The same is true for other life-threatening chronic diseases like kidney failure, where patients survive depending on regular dialysis! People with hypertension or diabetes also need adequate care to avoid premature death due to a sudden heart attack or stroke or kidney failure or metabolic complications in the absence of regular supervised treatment.
Globally, 5.5 million children under the age of five die from malnutrition. This number can greatly increase after this pandemic ends. They also need priority to access food not only after lifting the block, but also during this phase.
These patients also have a right to survive and this is just the tip of the iceberg!
3. Resumption of treatment and prevention of communicable diseases: in 2018, more than 1,40,000 people died of measles; in 2017, 13 lakh people died of tuberculosis (data source from the WHO website). Measles is a vaccine-preventable disease. Among tuberculosis patients, many are MDR or XDR that require intense controlled treatment. Many other deadly infectious diseases can be prevented through vaccination only. Routine immunization, including pulse polio, is greatly affected due to blockage. It is now important to safeguard millions of newborn children and others by resuming vaccination by providing treatments (such as DOTS in tuberculosis patients or antiretroviral treatment in HIV / AIDS patients) at the right time in the right way. Otherwise, there is always the fear of seeing thousands of deaths from such conditions (many will eventually go unnoticed since not all of these are analyzed or controlled as rigorously as in COVID-19).
4. Resumption of blood donation services: there is a crisis of blood and blood components. Sufficient blood donations are not possible during this blockage due to fear of the spread of infection. It will be important to resume such activities with priority. The demand for the same will be high after lifting the lock.
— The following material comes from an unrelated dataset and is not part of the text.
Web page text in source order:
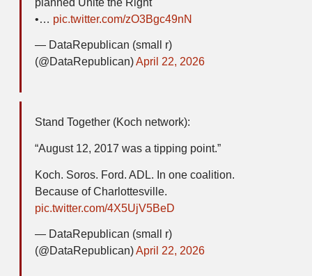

5. Resume the industry related to emergency care: not only for money, the industry and businesses must function to serve people in many ways, including the manufacture of essential items, food, machines necessary for different sectors involved in the emergency care and routine livelihoods, etc. A tiered government plan already exists. Over time, many more sectors will need to function. It is important to establish the structure of such functions to avoid infection between these groups.
6. Restricted closure survey: Wuhan in China followed a restricted closure survey model to avoid further increase in cases. Public transportation, including railways, airlines must frame and implement physical distance regulations even after this block ends. Gathering in public places, gatherings should be banned even longer until the virus is under control. The necessary public awareness and preparedness campaigns must start beforehand to sensitize people.
7. Encourage work from home: This blockade has shown that, at least in some cases, work from home is a reasonably valid option. That will not only reduce the risk of infection, but it will also reduce car loading and road transport and subsequent contamination. Studies show that contamination worsens the coronavirus outbreak. Let the world breathe.
The world will not look the same after this blockade ends. It will look good in some ways; it will look terrible on others. Priorities should be based on the need for a particular geographic area, its people, its lifestyle, etc. However, few things remain basic as always. They have access to food, a roof over their heads, clothing for modesty, and life-saving medical services. And we have to keep our compassion intact. Rest can wait.